Don't get me wrong. I want to be seen by everyone, including the people in front of me going the same way. But they aren't high on my list of concerns. I'll stay out of their blind spots, and even better, I'll stay away from the sides of their vehicles when I can, because not everyone even checks mirrors when they change lanes or swerve. But my big concern is being seen by oncoming traffic, not the vehicle directly in front of me.

"All this goes out the window when you're riding in a group, I assume?"

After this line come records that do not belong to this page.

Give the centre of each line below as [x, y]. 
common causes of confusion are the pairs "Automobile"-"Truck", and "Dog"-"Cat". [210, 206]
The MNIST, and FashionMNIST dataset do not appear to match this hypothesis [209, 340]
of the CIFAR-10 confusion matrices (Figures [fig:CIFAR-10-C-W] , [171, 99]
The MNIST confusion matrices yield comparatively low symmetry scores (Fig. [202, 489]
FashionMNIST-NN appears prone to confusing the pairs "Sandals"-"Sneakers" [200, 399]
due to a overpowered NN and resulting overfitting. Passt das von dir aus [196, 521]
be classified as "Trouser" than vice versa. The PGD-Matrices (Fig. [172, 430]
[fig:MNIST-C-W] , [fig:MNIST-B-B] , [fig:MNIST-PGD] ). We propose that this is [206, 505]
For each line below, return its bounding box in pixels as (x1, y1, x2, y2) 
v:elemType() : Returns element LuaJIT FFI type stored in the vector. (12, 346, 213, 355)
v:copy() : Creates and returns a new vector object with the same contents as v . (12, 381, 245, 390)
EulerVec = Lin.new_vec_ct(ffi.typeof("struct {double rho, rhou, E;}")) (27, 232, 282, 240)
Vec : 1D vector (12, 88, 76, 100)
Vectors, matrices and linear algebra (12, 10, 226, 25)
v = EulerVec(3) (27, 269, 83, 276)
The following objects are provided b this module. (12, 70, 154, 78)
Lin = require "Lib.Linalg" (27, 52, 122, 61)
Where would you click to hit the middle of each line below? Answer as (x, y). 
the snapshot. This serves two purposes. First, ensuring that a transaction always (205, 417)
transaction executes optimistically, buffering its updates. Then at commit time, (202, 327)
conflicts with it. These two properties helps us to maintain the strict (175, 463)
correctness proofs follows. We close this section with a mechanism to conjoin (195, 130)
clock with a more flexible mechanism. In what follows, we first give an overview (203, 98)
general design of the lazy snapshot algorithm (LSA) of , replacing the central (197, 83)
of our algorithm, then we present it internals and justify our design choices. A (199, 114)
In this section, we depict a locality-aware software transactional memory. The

I guess. But with all the good reasons why I might want to move around in my lane, I need some better reasons to lose that ability, and I just don't see any. When I ride with others, I treat them as other vehicles. It hurts just as much to hit a companion as a stranger, so I don't get any closer to companions than I would to strangers. I never ride in staggered formation, or any other formation, and I wonder about people who do. Don't the people in the left track want to move away from that bozo who's crowding the center line? And don't the people in the right track want to dodge that chunk of disintegrated truck tire? Aren't they mighty close to one another when they do?

And what about courtesy to other traffic? When they're making their way in a quarter-mile-long formation down the highway at 5mph below the speed limit, do they think that nobody should pass them?

Still, group riding has a lot of attractions for a lot of riders. If you're one of them, there is a lot of advice on how to do it as safely as possible, including my own advice.

What about lane sharing?

In many parts of the world, motorcyclists are allowed to ride between lanes of traffic. It's often called filtering in Europe, and lane splitting in California, which is the only state in the US where this practice is legal. It's viewed as just another part of the traffic mix where it's legal, but where it's illegal, it's viewed with horror. Is it really dangerous? Take a look at this paper from Oregon's Department of Transportation for some actual data. A fact noted in the paper but not really emphasized is that in the Motorcycle Accident In-Depth Study in Europe, which investigated 921 crashes, 4 involved motorcyclists who were filtering at the time. 26 involved motorcyclists stopped in traffic; evidently they were hit by other traffic moving at the time. This suggests that staying with stop-and-go traffic is about 6 times as likely to result in a crash as filtering is.